I'm currently facing a performance issue when calling intel mkl inside an openmp loop. Let me explain my problem in more detail after posting a simplified code.
program Test
use omp_lib
implicit none
double complex, allocatable :: RhoM(:,:), Rho1M(:,:)
integer :: ik, il, ij, N, M, Y
M = 20
Y = 2000000
N = 500
allocate(RhoM(M,N),Rho1M(M,N))
RhoM = (1.0d0,0.0d0)
Rho1M = (0.0d0,1.0d0)
call omp_set_num_threads(4)
do il=1,Y
Rho1M = (0.0d0,1.0d0)
!$omp parallel do private(ik)
do ik=1,N
call zaxpy(M, (1.0d0,0.0d0), RhoM(:,ik:ik), 1, Rho1M(:,ik:ik), 1)
end do
!$omp end parallel do
end do
end program Test
Basically, this program does an in-place matrix summation. However, it does not make any sense, it is just a simplified code. I'm running Windows 10 Pro and using the intel fortran compiler(Version 19.1.0.166). I compile with: ifort -o Test.exe Test.f90 /fast /O3 /Qmkl:sequential /debug:all libiomp5md.lib /Qopenmp. Since the "vectors" used by zaxpy aren't that large, I tried to use openmp in order to speed up the program. I checked the running time with the vtune tool from intel (thats the reason for the debug all flag). I have a i5 4430 meaning 4 threads and 4 physical cores.
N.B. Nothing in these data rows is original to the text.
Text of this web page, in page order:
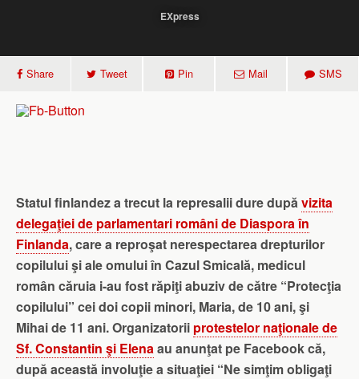
EXpress
Share Tweet Pin Mail SMS
Statul finlandez a trecut la represalii dure dupăvizita
delegaţiei de parlamentari români de Diaspora în
Finlanda, care a reproşat nerespectarea drepturilor
copilului şi ale omului în Cazul Smicală, medicul
român căruia i-au fost răpiţi abuziv de către “Protecţia
copilului” cei doi copii minori, Maria, de 10 ani, şi
Mihai de 11 ani. Organizatorii protestelor naţionale de
Sf. Constantin şi Elenaau anunţat pe Facebook că,
după această involuţie a situaţiei “Ne simţim obligaţi
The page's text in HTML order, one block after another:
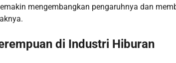
mengembangkan pengaruhnya dan
di Industri Hiburan
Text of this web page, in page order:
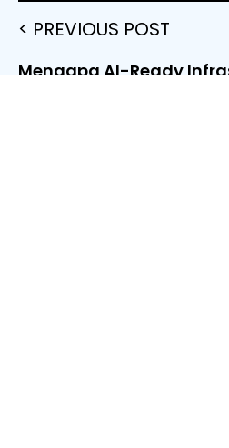
< PREVIOUS POST
Mengapa AI-Ready
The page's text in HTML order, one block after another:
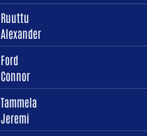
Ruuttu
Alexander
Ford
Connor
Tammela
Jeremi
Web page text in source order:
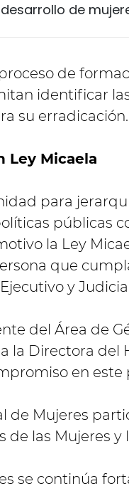
de
de
identificar
su erradicación.
Ley Micaela
para
públicas
la Ley
que
y
del Área de
la Directora
en este
de Mujeres
de las Mujeres
se continúa
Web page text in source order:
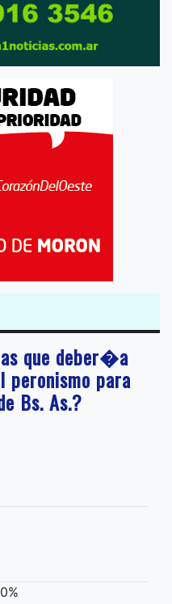
que deber�a
peronismo para
Bs. As.?
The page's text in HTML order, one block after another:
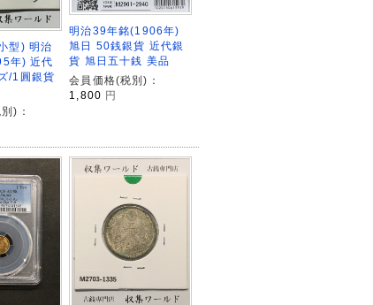
型) 明治
年) 近代
/1圓銀貨
)：
明治39年銘(1906年)
旭日 50銭銀貨 近代銀
貨 旭日五十銭 美品
会員価格(税別)：
1,800 円
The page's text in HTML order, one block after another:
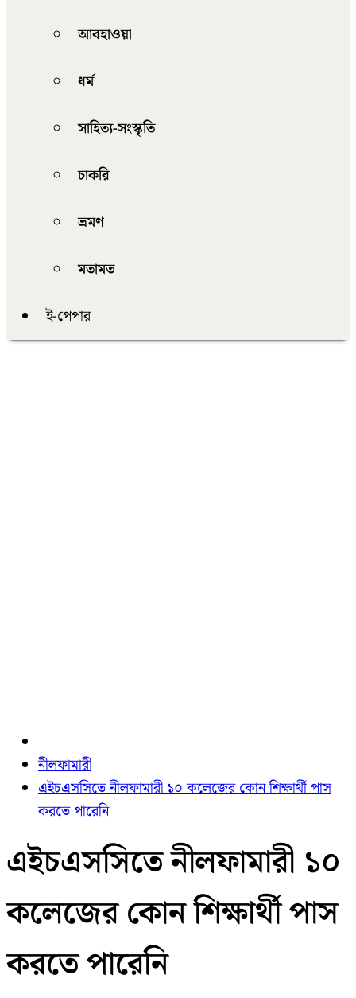
আবহাওয়া
ধর্ম
সাহিত্য-সংস্কৃতি
চাকরি
ভ্রমণ
মতামত
ই-পেপার
নীলফামারী
এইচএসসিতে নীলফামারী ১০ কলেজের কোন শিক্ষার্থী পাস
করতে পারেনি
এইচএসসিতে নীলফামারী ১০
কলেজের কোন শিক্ষার্থী পাস
করতে পারেনি
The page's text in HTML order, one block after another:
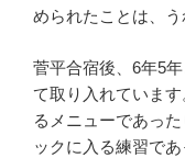
められたことは、う
菅平合宿後、6年5
て取り入れていま
るメニューであっ
ックに入る練習で

Time with openmp: 107s; Time without openmp: 44s
The funny thing is that with increasing amount of threads, the program is slower. Vtune tells me that more threads are used, however, the computational time increases. This seems to be very counter intuitive.
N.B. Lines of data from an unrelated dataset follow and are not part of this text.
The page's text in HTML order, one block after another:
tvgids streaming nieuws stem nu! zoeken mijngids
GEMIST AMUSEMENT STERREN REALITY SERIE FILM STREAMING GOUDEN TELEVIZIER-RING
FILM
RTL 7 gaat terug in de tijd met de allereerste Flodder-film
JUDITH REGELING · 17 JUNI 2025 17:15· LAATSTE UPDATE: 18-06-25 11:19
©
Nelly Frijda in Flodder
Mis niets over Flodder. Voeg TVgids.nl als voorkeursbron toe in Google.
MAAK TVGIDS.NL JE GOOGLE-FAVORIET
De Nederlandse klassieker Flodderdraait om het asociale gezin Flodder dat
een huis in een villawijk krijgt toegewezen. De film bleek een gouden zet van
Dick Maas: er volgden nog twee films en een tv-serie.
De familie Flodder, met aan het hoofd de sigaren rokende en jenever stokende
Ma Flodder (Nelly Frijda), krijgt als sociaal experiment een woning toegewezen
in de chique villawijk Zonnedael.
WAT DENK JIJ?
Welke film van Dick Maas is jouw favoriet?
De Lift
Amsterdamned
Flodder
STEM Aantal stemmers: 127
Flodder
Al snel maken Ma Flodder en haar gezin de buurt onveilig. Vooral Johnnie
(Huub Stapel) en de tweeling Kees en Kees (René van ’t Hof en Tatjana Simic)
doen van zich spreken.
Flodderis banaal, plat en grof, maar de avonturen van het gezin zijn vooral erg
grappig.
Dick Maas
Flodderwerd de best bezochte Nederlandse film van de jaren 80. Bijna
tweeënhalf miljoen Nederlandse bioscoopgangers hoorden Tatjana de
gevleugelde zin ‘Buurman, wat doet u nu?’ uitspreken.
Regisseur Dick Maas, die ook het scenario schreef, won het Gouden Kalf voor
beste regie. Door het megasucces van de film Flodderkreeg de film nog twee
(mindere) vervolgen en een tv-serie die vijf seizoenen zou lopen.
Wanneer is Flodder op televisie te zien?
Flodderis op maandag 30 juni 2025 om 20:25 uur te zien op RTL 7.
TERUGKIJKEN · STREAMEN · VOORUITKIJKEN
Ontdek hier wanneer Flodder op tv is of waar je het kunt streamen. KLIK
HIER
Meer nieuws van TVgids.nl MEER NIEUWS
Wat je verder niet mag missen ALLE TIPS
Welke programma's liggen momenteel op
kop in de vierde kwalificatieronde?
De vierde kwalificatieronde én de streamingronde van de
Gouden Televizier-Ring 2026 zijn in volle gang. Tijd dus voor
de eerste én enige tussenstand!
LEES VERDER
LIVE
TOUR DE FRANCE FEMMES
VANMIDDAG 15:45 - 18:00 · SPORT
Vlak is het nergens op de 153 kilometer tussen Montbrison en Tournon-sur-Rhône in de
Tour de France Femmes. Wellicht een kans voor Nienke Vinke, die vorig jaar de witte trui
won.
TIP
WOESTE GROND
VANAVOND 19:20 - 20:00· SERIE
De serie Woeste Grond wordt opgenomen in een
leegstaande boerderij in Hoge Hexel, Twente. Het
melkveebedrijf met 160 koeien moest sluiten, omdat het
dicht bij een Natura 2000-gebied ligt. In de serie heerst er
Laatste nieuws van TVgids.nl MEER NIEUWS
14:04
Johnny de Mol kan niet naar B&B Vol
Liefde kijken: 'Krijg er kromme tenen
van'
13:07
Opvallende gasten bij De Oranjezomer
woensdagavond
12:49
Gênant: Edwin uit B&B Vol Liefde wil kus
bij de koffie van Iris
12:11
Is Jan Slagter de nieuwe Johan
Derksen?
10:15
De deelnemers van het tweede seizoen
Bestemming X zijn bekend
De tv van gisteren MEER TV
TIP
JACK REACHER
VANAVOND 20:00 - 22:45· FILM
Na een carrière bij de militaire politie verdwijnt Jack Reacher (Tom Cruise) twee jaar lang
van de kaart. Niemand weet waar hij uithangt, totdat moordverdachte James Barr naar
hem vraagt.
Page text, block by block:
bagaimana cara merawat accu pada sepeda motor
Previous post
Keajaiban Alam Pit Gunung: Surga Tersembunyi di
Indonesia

Of course, I am not the first one facing problems like this. I will attach some links and discuss why it did not work for me.
Intel provides information about how to choose parameters (https://software.intel.com/en-us/articles/recommended-settings-for-calling-intel-mkl-routines-from-multi-threaded-applications). However, I'm linking with the sequential intel mkl. If I try the suggested parameters with parallel intel mkl, I'm still slow.
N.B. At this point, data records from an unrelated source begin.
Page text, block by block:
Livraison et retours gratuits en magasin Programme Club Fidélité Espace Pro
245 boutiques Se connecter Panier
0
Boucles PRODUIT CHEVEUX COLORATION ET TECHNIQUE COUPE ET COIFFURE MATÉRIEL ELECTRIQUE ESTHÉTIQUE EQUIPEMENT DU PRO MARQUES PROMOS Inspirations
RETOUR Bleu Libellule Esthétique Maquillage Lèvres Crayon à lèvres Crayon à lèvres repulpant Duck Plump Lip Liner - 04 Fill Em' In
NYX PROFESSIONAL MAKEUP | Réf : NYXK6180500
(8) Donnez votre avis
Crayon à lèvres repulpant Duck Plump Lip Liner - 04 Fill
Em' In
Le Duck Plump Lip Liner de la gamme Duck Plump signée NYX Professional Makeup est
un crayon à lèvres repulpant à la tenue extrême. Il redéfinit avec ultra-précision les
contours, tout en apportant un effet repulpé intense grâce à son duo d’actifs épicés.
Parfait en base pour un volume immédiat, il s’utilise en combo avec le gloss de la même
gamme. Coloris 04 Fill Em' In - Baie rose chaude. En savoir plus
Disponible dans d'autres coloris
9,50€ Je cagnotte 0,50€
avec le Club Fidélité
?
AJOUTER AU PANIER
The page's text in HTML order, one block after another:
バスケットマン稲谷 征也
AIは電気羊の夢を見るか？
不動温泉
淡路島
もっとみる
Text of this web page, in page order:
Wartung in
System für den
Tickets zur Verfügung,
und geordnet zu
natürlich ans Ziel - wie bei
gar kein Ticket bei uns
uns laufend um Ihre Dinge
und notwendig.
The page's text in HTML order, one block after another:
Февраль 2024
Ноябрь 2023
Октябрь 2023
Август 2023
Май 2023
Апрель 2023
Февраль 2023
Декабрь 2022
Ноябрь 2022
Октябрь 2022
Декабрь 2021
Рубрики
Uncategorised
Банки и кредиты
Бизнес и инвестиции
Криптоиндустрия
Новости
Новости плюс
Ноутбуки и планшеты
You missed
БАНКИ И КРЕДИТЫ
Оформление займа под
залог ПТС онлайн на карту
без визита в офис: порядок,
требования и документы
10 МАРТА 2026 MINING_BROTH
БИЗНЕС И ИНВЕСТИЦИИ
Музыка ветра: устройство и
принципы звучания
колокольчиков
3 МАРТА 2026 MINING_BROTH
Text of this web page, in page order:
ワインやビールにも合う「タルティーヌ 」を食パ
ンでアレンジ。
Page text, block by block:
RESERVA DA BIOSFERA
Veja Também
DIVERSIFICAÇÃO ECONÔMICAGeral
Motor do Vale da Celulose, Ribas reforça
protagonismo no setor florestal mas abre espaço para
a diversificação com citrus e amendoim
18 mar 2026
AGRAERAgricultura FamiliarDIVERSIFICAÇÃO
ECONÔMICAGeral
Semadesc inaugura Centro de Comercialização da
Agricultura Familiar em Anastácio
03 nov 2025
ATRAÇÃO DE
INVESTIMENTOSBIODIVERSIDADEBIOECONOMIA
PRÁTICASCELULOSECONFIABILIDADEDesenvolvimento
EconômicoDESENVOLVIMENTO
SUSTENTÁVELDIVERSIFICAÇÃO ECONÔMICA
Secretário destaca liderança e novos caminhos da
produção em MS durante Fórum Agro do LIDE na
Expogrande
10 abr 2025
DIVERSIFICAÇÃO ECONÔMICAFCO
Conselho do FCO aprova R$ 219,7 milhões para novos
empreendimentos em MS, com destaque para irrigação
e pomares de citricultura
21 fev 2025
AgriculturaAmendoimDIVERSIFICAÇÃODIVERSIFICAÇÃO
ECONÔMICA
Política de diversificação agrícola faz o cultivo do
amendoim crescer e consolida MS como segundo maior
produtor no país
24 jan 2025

It seems to be important to switch on omp_set_nested(1) (Number of threads of Intel MKL functions inside OMP parallel regions). Firstly, this parameter is deprecated. When I use omp_set_max_active_levels() I cannot see any difference.
This is probably the most suitable question (Calling multithreaded MKL in from openmp parallel region). However, I use sequential intel mkl and have not to care about the mkl threads.
This one here (OpenMP parallelize multiple sequential loops) says I should try using schedule. I tried dynamic and static with different values of chunk size, however, it did not help at all, since the amount of work that has to be done per thread it exactly the same.
It would be very nice, if you have an idea why the program slows down by increasing the thread size.
If you need any further information, please tell me.